In our study, the rDNA loci were found only on the X chromosome in four species, including both the studied species of the family Miridae, the subfamily Mirinae, Horistus orientalis and Mimocoris rugicollis, which at the same time have different karyotypes—2n = 34 and 2n = 26, respectively. The situation with the Miridae is interesting, since all three previously studied species of this family, Deraeocoris ruber (Linnaeus, 1758) and D. rutilus (Herrich-Schaeffer, 1838) from the subfamily Deraeocorinae and Megaloceroea recticornis (Geoffroy, 1785) from the monotypic genus Megaloceroea Fieber, 1858 (subfamily Mirinae), also have 18S rDNA loci on their sex chromosomes [12]. It can be assumed that there is a relationship between the ribosomal genes and the sex chromosomes in Miridae. Moreover, the family Nabidae (from the same infraorder Cimicomorpha), which has data on 13 species, appears to exhibit the same tendency toward the presence of 18S rDNA on sex chromosomes [19,33]. Thus, further studies of both families are needed to verify the above assumption.

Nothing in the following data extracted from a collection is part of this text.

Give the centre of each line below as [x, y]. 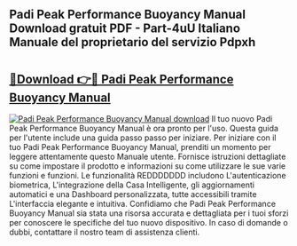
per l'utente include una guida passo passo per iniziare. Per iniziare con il [143, 138]
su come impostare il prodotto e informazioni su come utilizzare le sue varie [148, 166]
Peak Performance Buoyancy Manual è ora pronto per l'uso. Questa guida [144, 128]
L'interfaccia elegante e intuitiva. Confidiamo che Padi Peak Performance [143, 204]
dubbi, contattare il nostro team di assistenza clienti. [105, 232]
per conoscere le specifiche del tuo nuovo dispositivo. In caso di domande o [148, 222]
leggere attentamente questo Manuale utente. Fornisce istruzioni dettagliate [148, 156]
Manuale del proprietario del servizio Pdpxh [133, 42]
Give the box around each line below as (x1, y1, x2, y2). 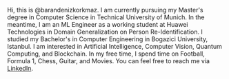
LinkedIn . (7, 65, 33, 72)
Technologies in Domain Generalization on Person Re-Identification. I (7, 27, 203, 36)
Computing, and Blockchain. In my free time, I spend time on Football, (7, 49, 205, 58)
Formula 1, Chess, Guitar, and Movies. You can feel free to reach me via (7, 57, 210, 65)
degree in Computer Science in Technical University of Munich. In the (7, 13, 205, 21)
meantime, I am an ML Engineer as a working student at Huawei (7, 21, 188, 28)
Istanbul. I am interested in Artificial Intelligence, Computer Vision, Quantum (7, 43, 222, 50)
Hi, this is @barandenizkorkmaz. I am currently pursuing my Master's (7, 6, 203, 14)

Thus, our rDNA-FISH analysis is limited to only 13 species, which however belong to 13 genera for which such data were obtained for the first time. Overall, the results obtained expand our understanding of the patterns of 18S rDNA loci distribution in the chromosomes of the large infraorders Cimicomorpha and Pentatomomorpha and confirm the importance of ribosomal DNA in the reorganization of the genomes of true bugs as a whole.